GridGan can accelerate legacy RDBMS with gradual modernization instead of a rip-and-replace change. This is because GridGain can operate as a standalone system-of-record or as an in-memory cache between applications and existing RDBMS. By using GridGain as a cache, applications can benefit from GridGain without the need to completely replace the existing RDBMS.

Whether GridGain is deployed as a standalone system-of-record or as a cache, legacy applications can use it without architecture changes thanks to GridGain’s capabilities that match and expand RDBMS functionality:

  1. SQL Compliance: Unlike other distributed systems that offer a SQL-like language, GridGain supports ANSI SQL, ensuring compatibility with existing SQL applications and simplifying migration.
  2. Durability and Consistency: GridGain provides on-disk persistence with ACID transactions, offering true durability and a strictly serializable transactional model—the highest level of data consistency. This contrasts with other systems that may only claim transactional support without providing full consistency.
  3. Server-side Computations: GridGain’s colocated compute capabilities surpass traditional stored procedures, offering powerful data processing tools that enhance performance and functionality.

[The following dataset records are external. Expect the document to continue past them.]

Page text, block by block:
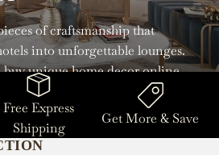
of craftsmanship that
into unforgettable lounges.
buy unique home decor online
Free Express
Shipping
Get More & Save
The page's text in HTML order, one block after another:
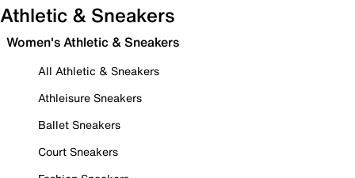
Athletic & Sneakers
Women's Athletic & Sneakers
All Athletic & Sneakers
Athleisure Sneakers
Ballet Sneakers
Court Sneakers
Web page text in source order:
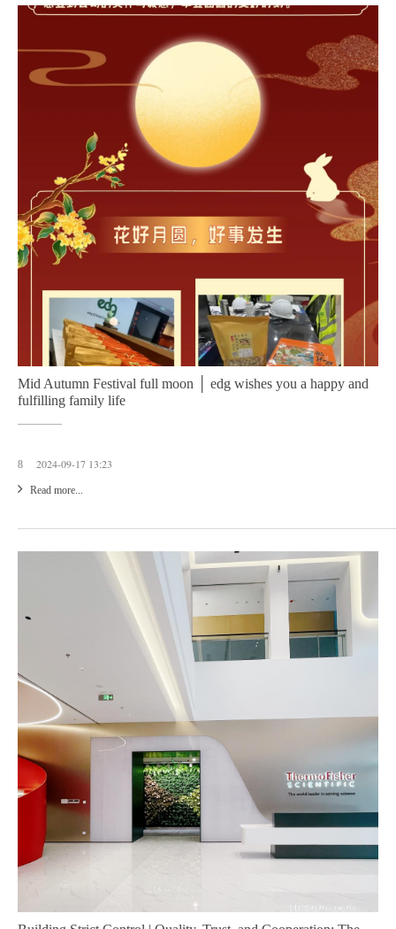
Mid Autumn Festival full moon │ edg wishes you a happy and
fulfilling family life
8 2024-09-17 13:23
Read more...
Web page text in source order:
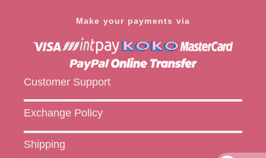
Make your payments via
Customer Support
Exchange Policy
Shipping
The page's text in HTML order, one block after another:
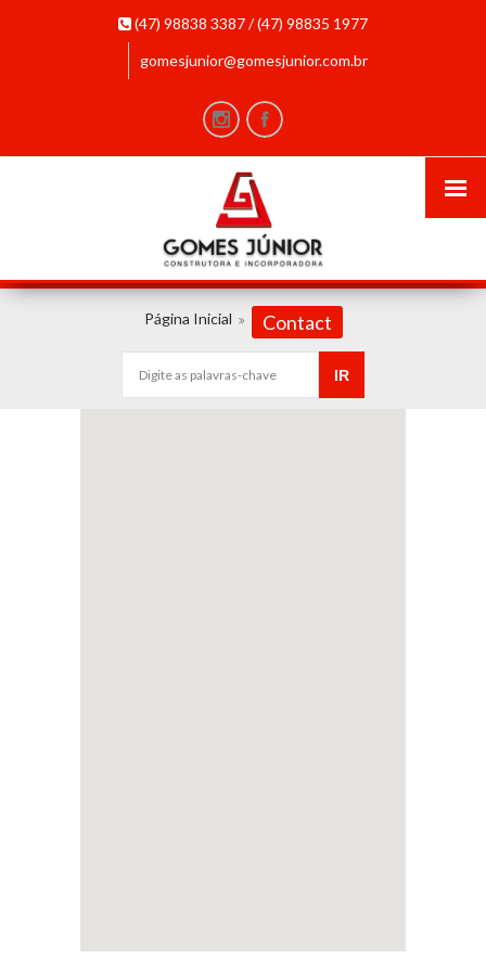
(47) 98838 3387 / (47) 98835 1977
gomesjunior@gomesjunior.com.br
Página Inicial Contact
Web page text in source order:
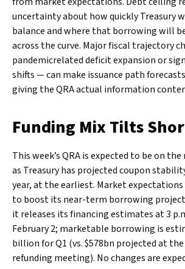
uncertainty about how quickly Treasury
balance and where that borrowing will
across the curve. Major fiscal trajectory
pandemicrelated deficit expansion or
shifts — can make issuance path
giving the QRA actual information
Funding Mix Tilts
This week’s QRA is expected to be on
as Treasury has projected coupon
year, at the earliest. Market expectations
to boost its near-term borrowing
it releases its financing estimates at 3
February 2; marketable borrowing is
billion for Q1 (vs. $578bn projected at
refunding meeting). No changes are
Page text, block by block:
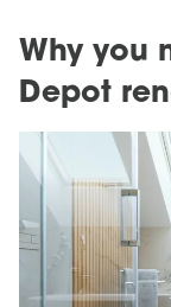
Why you
Depot
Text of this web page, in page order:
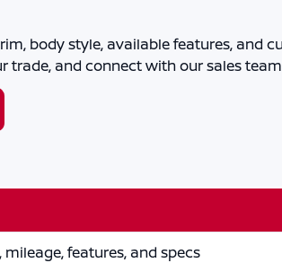
body style, available features, and
and connect with our sales
features, and specs
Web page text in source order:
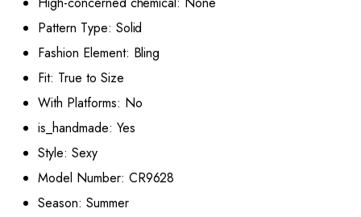
Pattern Type: Solid
Fashion Element: Bling
Fit: True to Size
With Platforms: No
is_handmade: Yes
Style: Sexy
Model Number: CR9628
Season: Summer
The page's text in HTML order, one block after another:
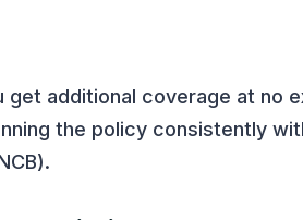
get additional coverage at
the policy consistently
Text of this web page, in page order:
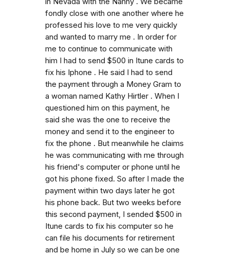
fondly close with one another where he
professed his love to me very quickly
and wanted to marry me . In order for
me to continue to communicate with
him I had to send $500 in Itune cards to
fix his Iphone . He said I had to send
the payment through a Money Gram to
a woman named Kathy Hirtler . When I
questioned him on this payment, he
said she was the one to receive the
money and send it to the engineer to
fix the phone . But meanwhile he claims
he was communicating with me through
his friend's computer or phone until he
got his phone fixed. So after I made the
payment within two days later he got
his phone back. But two weeks before
this second payment, I sended $500 in
Itune cards to fix his computer so he
can file his documents for retirement
and be home in July so we can be one
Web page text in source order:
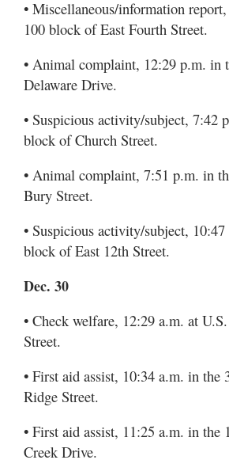
• Miscellaneous/information
100 block of East Fourth Street.
• Animal complaint, 12:29 p.m. in
Delaware Drive.
• Suspicious activity/subject, 7:42
block of Church Street.
• Animal complaint, 7:51 p.m. in
Bury Street.
• Suspicious activity/subject,
block of East 12th Street.
Dec. 30
• Check welfare, 12:29 a.m. at
Street.
• First aid assist, 10:34 a.m. in the
Ridge Street.
• First aid assist, 11:25 a.m. in the
Creek Drive.
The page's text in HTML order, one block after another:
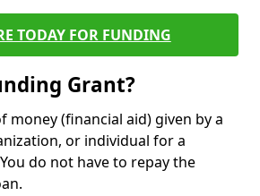
TODAY FOR FUNDING
Grant?
money (financial aid) given by a
or individual for a
do not have to repay the
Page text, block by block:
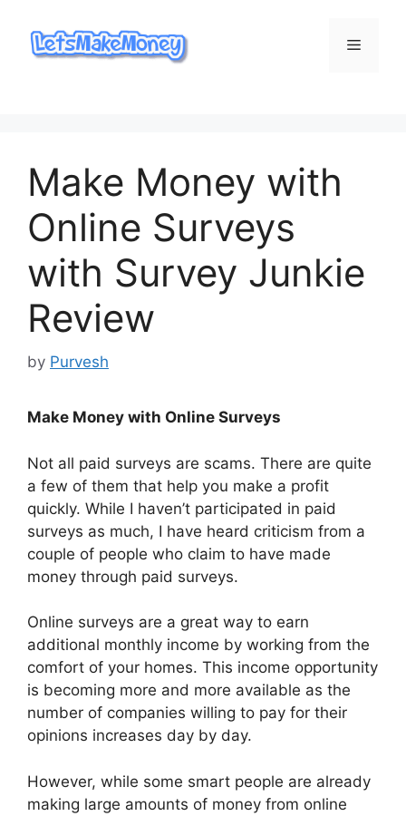
content
Menu
Make Money with
Online Surveys
with Survey Junkie
Review
by Purvesh
Make Money with Online Surveys
Not all paid surveys are scams. There are quite
a few of them that help you make a profit
quickly. While I haven’t participated in paid
surveys as much, I have heard criticism from a
couple of people who claim to have made
money through paid surveys.
Online surveys are a great way to earn
additional monthly income by working from the
comfort of your homes. This income opportunity
is becoming more and more available as the
number of companies willing to pay for their
opinions increases day by day.
However, while some smart people are already
making large amounts of money from online
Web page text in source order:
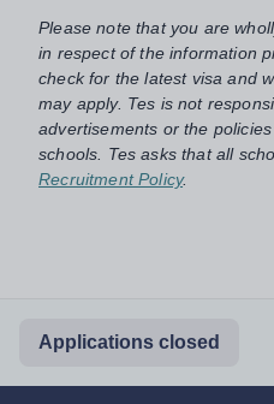
Please note that you are
in respect of the information
check for the latest visa and
may apply. Tes is not
advertisements or the
schools. Tes asks that all
Recruitment Policy.
Applications closed
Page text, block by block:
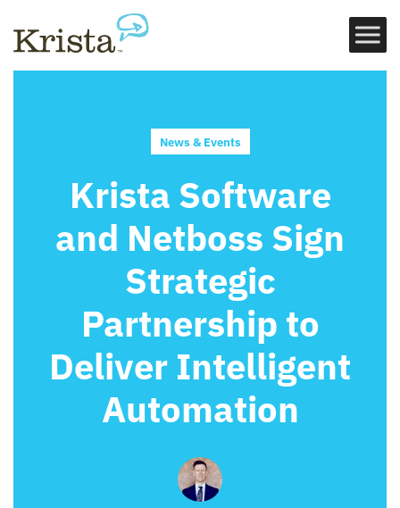
News & Events
Krista Software
and Netboss Sign
Strategic
Partnership to
Deliver Intelligent
Automation
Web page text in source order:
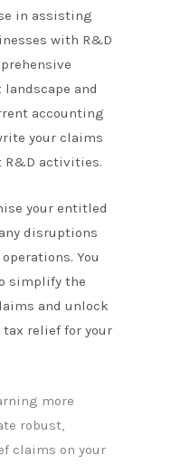
in assisting
with R&D
and
accounting
your claims
R&D activities.
your entitled
disruptions
You
simplify the
and unlock
relief for your
more
robust,
claims on your
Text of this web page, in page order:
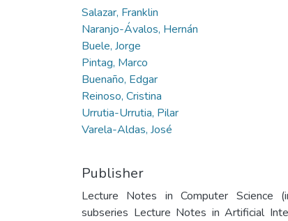
Salazar, Franklin
Naranjo-Ávalos, Hernán
Buele, Jorge
Pintag, Marco
Buenaño, Edgar
Reinoso, Cristina
Urrutia-Urrutia, Pilar
Varela-Aldas, José
Publisher
Lecture Notes in Computer Science
subseries Lecture Notes in Artificial

How GridGain 9 Makes RDBMS Acceleration Easier Than Ever

GridGain 9 introduces several enhancements to streamline the acceleration of legacy RDBMS:

  1. Upgraded SQL Support: GridGain 9 supports ANSI SQL 2016, facilitating the migration of advanced SQL applications that utilize modern SQL features. This compatibility enhances the ease of transitioning to GridGain.
  2. Strictly Serializable Transactions: Transparent use of strictly serializable transactions across SQL and NoSQL APIs allows for seamless migration of transactional SQL applications, ensuring data consistency and reliability.
  3. Enhanced Performance: GridGain 9 introduces a new SQL engine and upgraded storage engines, delivering better performance with less tuning. This enhancement simplifies the optimization process and boosts overall system efficiency.
  4. Improved Scalability: New core distributed algorithms in GridGain 9 enable on-demand scaling, ensuring stability both on-premise and in the cloud. This improvement supports seamless scalability to meet growing business needs.
  5. Enhanced Developer Experience: GridGain 9 offers updated installation packages, modernized APIs, and a new interactive command-line interface, improving the overall developer experience and accelerating development and deployment processes.

Conclusion

The GridGain Platform, with its latest version, GridGain 9, represents a significant leap forward in accelerating legacy RDBMS systems. By integrating in-memory computing capabilities, GridGain addresses critical performance, scalability, and real-time processing challenges faced by traditional databases. It provides a clear path for easy and gradual modernization with its powerful distributed SQL and no rip-and-replace approach. For organizations looking to maintain their competitive edge while maximizing the value of their existing IT investments, GridGain offers a compelling solution that drives both operational efficiency and strategic growth.